This guide covers how to setup the monitoring docker containers for Ava Protocol AVS.
It contains a full stack monitoring with prometheus, grafana, and data is store in docker volume. If you already had an existing grfana/prometheus stack, you can extract or use this as your sample implementation for metric scraper and dashboard definition
-
Change your shell current working directory to this folder.
-
Update your secret
# make a copy of .env.example cp .env.example .env
Edit your
.env
to update these value# This will be the port to access your grafana GRAFANA_PORT=3009 # this is the default admin user name GF_SECURITY_ADMIN_USER=admin # this is the default admin user password GF_SECURITY_ADMIN_PASSWORD=fluffybunny
Those are initially credentiall, after grafana is up, you can also change the password directly on the UI.
-
Now, run the following command to start the monitoring stack:
docker compose up -d
-
Connect your container node to monitoring network
4.a If you are running the mainnet, run the following command to connect your mainnet node network to the monitoring network:
docker network connect ava_ethereum prometheus
4b. If you are running the holesky, run the following command to connect your node network to the monitoring network:
docker network connect ava prometheus
-
Done! Now Prometheus should be scraping the metrics from the AP avs container that you have setup. Give it a few minutes and you should also be able to see some metrics in your Grafana dashboards.

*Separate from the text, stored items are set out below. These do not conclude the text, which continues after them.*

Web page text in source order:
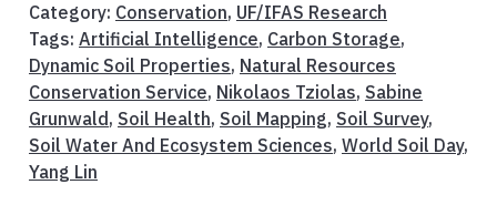
Category: Conservation, UF/IFAS Research
Tags: Artificial Intelligence, Carbon Storage,
Dynamic Soil Properties, Natural Resources
Conservation Service, Nikolaos Tziolas, Sabine
Grunwald , Soil Health, Soil Mapping, Soil Survey,
Soil Water And Ecosystem Sciences, World Soil Day,
Yang Lin
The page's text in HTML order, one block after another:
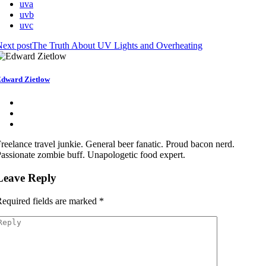
uva
uvb
uvc
postThe Truth About UV Lights and Overheating
Zietlow
travel junkie. General beer fanatic. Proud bacon nerd.
zombie buff. Unapologetic food expert.
Reply
fields are marked *
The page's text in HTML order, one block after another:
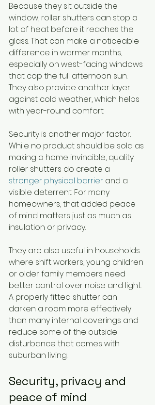
Because they sit outside the
window, roller shutters can stop a
lot of heat before it reaches the
glass. That can make a noticeable
difference in warmer months,
especially on west-facing windows
that cop the full afternoon sun.
They also provide another layer
against cold weather, which helps
with year-round comfort.
Security is another major factor.
While no product should be sold as
making a home invincible, quality
roller shutters do create a
stronger physical barrier and a
visible deterrent. For many
homeowners, that added peace
of mind matters just as much as
insulation or privacy.
They are also useful in households
where shift workers, young children
or older family members need
better control over noise and light.
A properly fitted shutter can
darken a room more effectively
than many internal coverings and
reduce some of the outside
disturbance that comes with
suburban living.
Security, privacy and
peace of mind
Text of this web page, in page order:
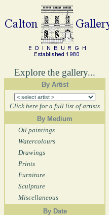
Explore the gallery...
By Artist
Click here for a full list of artists
By Medium
Oil paintings
Watercolours
Drawings
Prints
Furniture
Sculpture
Miscellaneous
By Date
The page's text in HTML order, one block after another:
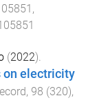
,
(2022).
on electricity
, 98 (320),
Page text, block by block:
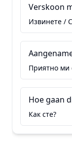
Verskoon
Извинете /
Приятно ми
Hoe gaan
Как сте?
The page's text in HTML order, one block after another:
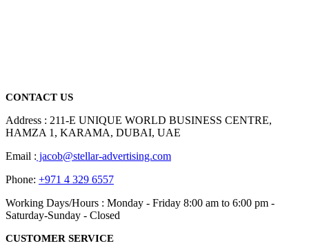
CONTACT US
Address : 211-E UNIQUE WORLD BUSINESS CENTRE,
HAMZA 1, KARAMA, DUBAI, UAE
Email : jacob@stellar-advertising.com
Phone: +971 4 329 6557
Working Days/Hours : Monday - Friday 8:00 am to 6:00 pm -
Saturday-Sunday - Closed
CUSTOMER SERVICE
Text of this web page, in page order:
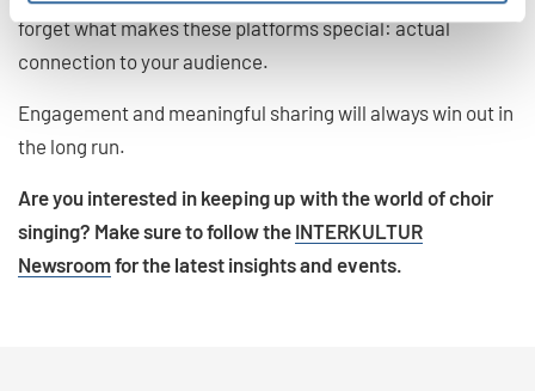
forget what makes these platforms special: actual
connection to your audience.
Engagement and meaningful sharing will always win out in
the long run.
Are you interested in keeping up with the world of choir
singing? Make sure to follow the INTERKULTUR
Newsroomfor the latest insights and events.
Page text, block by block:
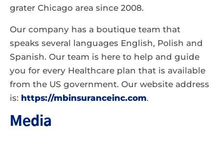
grater Chicago area since 2008.
Our company has a boutique team that
speaks several languages English, Polish and
Spanish. Our team is here to help and guide
you for every Healthcare plan that is available
from the US government. Our website address
is: https://mbinsuranceinc.com.
Media
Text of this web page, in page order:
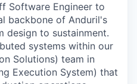
Software Engineer to
backbone of Anduril's
design to sustainment.
systems within our
Solutions) team in
Execution System) that
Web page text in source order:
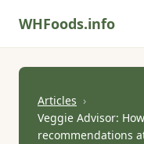
WHFoods.info
Articles
Veggie Advisor:
recommendations
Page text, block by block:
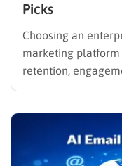
Picks
Choosing an
marketing
retention,
Unifying these
behaviors in real
promotions that
To build a…
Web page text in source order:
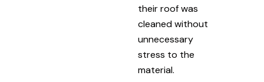
their roof was
cleaned without
unnecessary
stress to the
material.
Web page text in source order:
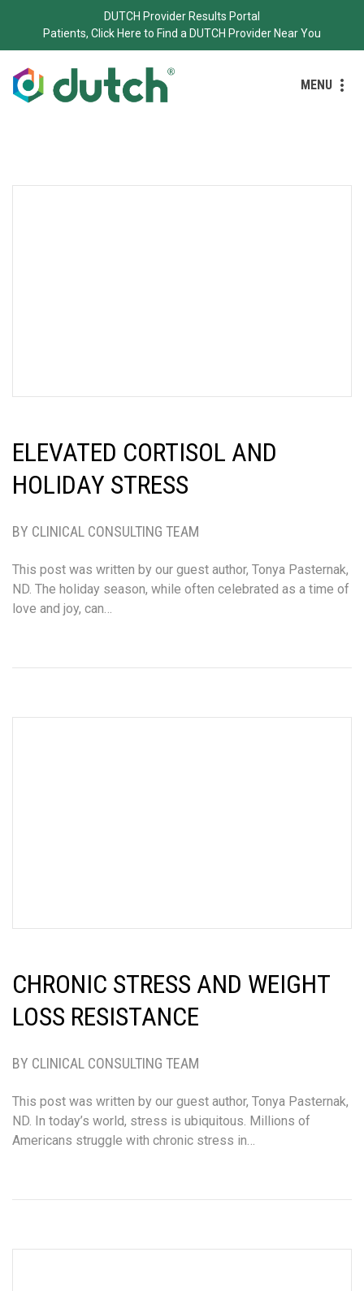
DUTCH Provider Results Portal
Patients, Click Here to Find a DUTCH Provider Near You
MENU
ELEVATED CORTISOL AND
HOLIDAY STRESS
BY CLINICAL CONSULTING TEAM
This post was written by our guest author, Tonya Pasternak,
ND. The holiday season, while often celebrated as a time of
love and joy, can…
CHRONIC STRESS AND WEIGHT
LOSS RESISTANCE
BY CLINICAL CONSULTING TEAM
This post was written by our guest author, Tonya Pasternak,
ND. In today’s world, stress is ubiquitous. Millions of
Americans struggle with chronic stress in…
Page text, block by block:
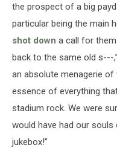
the prospect of a big
particular being the main
shot down a call for them
back to the same old s---
an absolute menagerie
essence of everything
stadium rock. We were
would have had our
jukebox!”
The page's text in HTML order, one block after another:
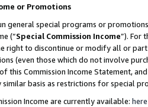
or Promotions
general special programs or
(“Special Commission Income”). For
right to discontinue or modify all or
(even those which do not involve
this Commission Income Statement,
basis as restrictions for special
Income are currently available: here
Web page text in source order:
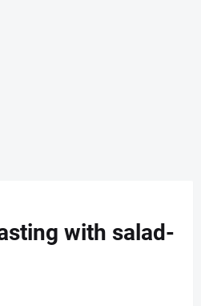
with salad-
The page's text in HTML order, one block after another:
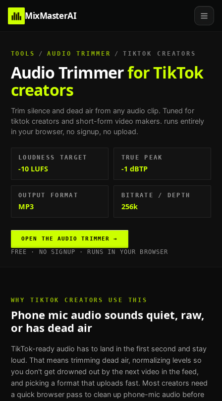
MixMasterAI
TOOLS / AUDIO TRIMMER / TIKTOK CREATORS
Audio Trimmerfor TikTok
creators
Trim silence and dead air from any audio clip. Tuned for
tiktok creators and short-form video makers. runs entirely
in your browser, no signup, no upload.
LOUDNESS TARGET
-10 LUFS
TRUE PEAK
-1 dBTP
OUTPUT FORMAT
MP3
BITRATE / DEPTH
256k
OPEN THE AUDIO TRIMMER →
FREE · NO SIGNUP · RUNS IN YOUR BROWSER
WHYTIKTOK CREATORS USE THIS
Phone mic audio sounds quiet, raw,
or has dead air
TikTok-ready audio has to land in the first second and stay
loud. That means trimming dead air, normalizing levels so
you don't get drowned out by the next video in the feed,
and picking a format that uploads fast. Most creators need
a quick browser pass to clean up phone-mic audio before
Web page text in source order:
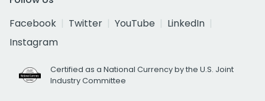
Facebook
Twitter YouTube
LinkedIn
Instagram
Certified as a National Currency by the U.S. Joint
Industry Committee
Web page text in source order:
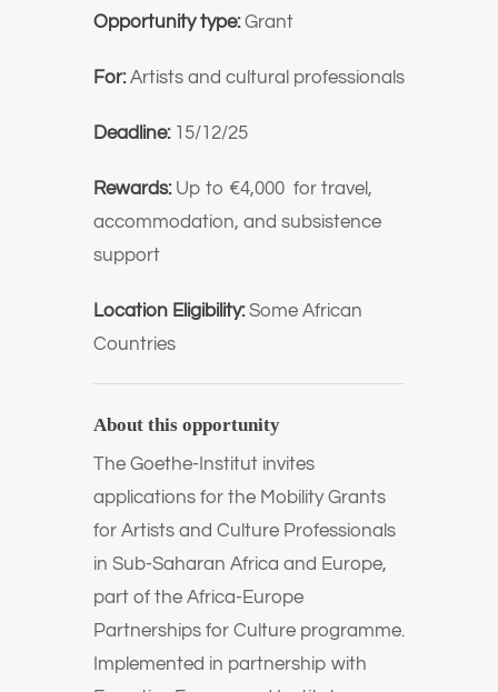
Opportunity type:Grant
For:Artists and cultural professionals
Deadline: 15/12/25
Rewards: Up to €4,000 for travel,
accommodation, and subsistence
support
Location Eligibility:Some African
Countries
About this opportunity
The Goethe-Institut invites
applications for the Mobility Grants
for Artists and Culture Professionals
in Sub-Saharan Africa and Europe,
part of the Africa-Europe
Partnerships for Culture programme.
Implemented in partnership with
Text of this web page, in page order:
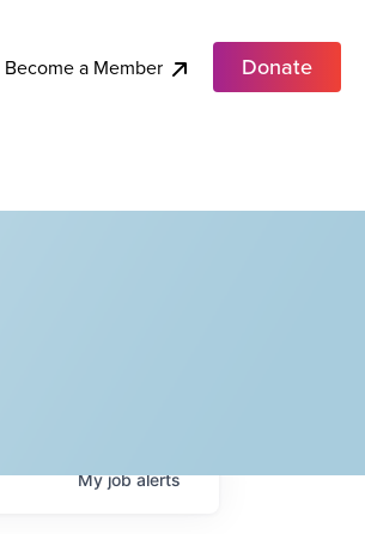
Become a Member Donate
Myjobalerts
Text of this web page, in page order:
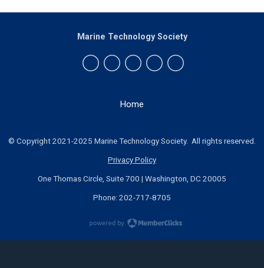
Home
Marine Technology Society
© Copyright 2021-2025 Marine Technology Society. All rights reserved.
Privacy Policy
One Thomas Circle, Suite 700 | Washington, DC 20005
Phone: 202-717-8705
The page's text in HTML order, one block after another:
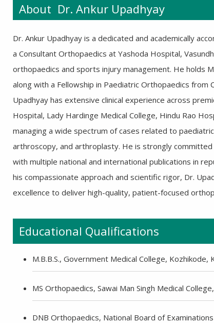
About Dr. Ankur Upadhyay
Dr. Ankur Upadhyay is a dedicated and academically
a Consultant Orthopaedics at Yashoda Hospital,
orthopaedics and sports injury management. He holds
along with a Fellowship in Paediatric Orthopaedics from
Upadhyay has extensive clinical experience across
Hospital, Lady Hardinge Medical College, Hindu Rao
managing a wide spectrum of cases related to
arthroscopy, and arthroplasty. He is strongly
with multiple national and international publications in
his compassionate approach and scientific rigor, Dr.
excellence to deliver high-quality, patient-focused
Educational Qualifications
M.B.B.S., Government Medical College, Kozhikode,
MS Orthopaedics, Sawai Man Singh Medical
DNB Orthopaedics, National Board of Examinations
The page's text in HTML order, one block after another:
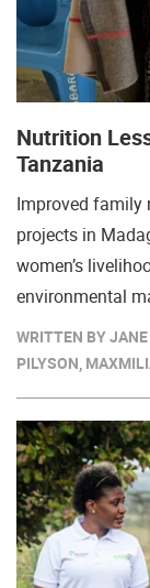
Nutrition
Tanzania
Improved family
projects in
women’s
environmental
WRITTEN BY
PILYSON,
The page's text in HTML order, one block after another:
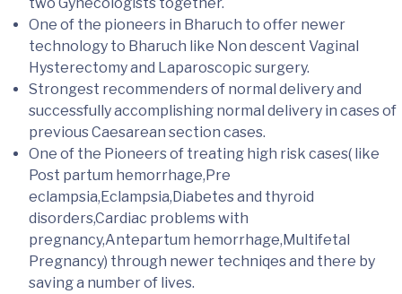
One of the pioneers in Bharuch to offer newer
technology to Bharuch like Non descent Vaginal
Hysterectomy and Laparoscopic surgery.
Strongest recommenders of normal delivery and
successfully accomplishing normal delivery in cases of
previous Caesarean section cases.
One of the Pioneers of treating high risk cases( like
Post partum hemorrhage,Pre
eclampsia,Eclampsia,Diabetes and thyroid
disorders,Cardiac problems with
pregnancy,Antepartum hemorrhage,Multifetal
Pregnancy) through newer techniqes and there by
saving a number of lives.
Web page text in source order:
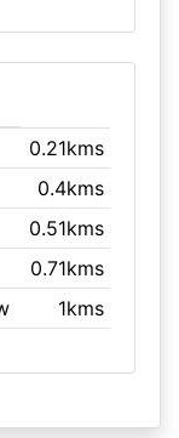
0.21kms
0.4kms
0.51kms
0.71kms
1kms
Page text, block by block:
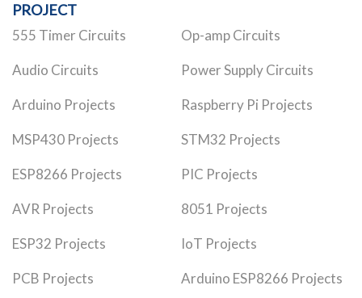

By default, Ava Protocol AVS provides a set of Grafana dashboards here, which are automatically imported if you followed the steps above. These can be used to quickly see the health of your Ava Protocol AVS container and whether there are any problems.
- Open in the browser http://:<GRAFANA_PORT-in-your-env-file>
- Enter the username password you set in your config file
Our operator expose prometheus metric. These metric can be scrape by prometheus and can be visualize with Grafana.
If you run your own grafana and/or prometheus, you can refer to the file
prometheus.yml
on configuring prometheus target and dashboards
folder to import
our pre-define dashboard for core metrics.
To help you configure alerts, we provide definitions of metrics below:
-
ap_uptime_milliseconds_total: Total uptime in milliseconds of the operator since boot. The counter resets to 0 and counts up if your operator reboots. You can use
increase
orrate
to calculate the sum/rate and alert. Ideally, if you group by hour, the sum will be ~3600s. If the hourly uptime is 10% less than that, it indicates that the operator may not get enough CPU time. Consider allocating more cores if you're using resource constraints. -
ap_num_tasks_received: How many tasks your operator has received. If the rate of a 5-minute window drops to 0, you know the operator has not received tasks and it should be alerted. This can either be because the operator failed to establish a connection with the aggregator, or the aggregator failed to push the message. Check out the telemetry page for any issue or reach out to us on telegram.
-
ap_num_worker_loop_total: The operator has a work loop. If this counter doesn't increase in a 5-minute window, it should be alerted. It means your operation has stalled. Check the log; it should have a sign to fix the issue.
-
ap_ping_duration_seconds: The ping latency between the operator and aggregator. This depends on your network traffic, but ideally, it should be less than 5 seconds. If it's higher than that, it can indicate degraded performance on your node, your network, or our aggregator. If CPU and network bandwidth look good on your end, ping us on Telegram or check our status page (coming soon).
First off, check to ensure your node has enough free CPU and memory to allocate to the operator to do the work. Ensure traffic is flowing between your node and our aggregator. That means outgoing port 2206 is opened.
Check your node log; it will have issues such as the node being stuck in a crash loop, indicating the root cause of the error there.
It could be because of an RPC on your node, preventing the node from running, or the key being removed, causing the node to fail to run.
If there is no error level log, it's most likely an issue with the aggregator. We will update our status page(coming soon) and telemetry page to indicate these.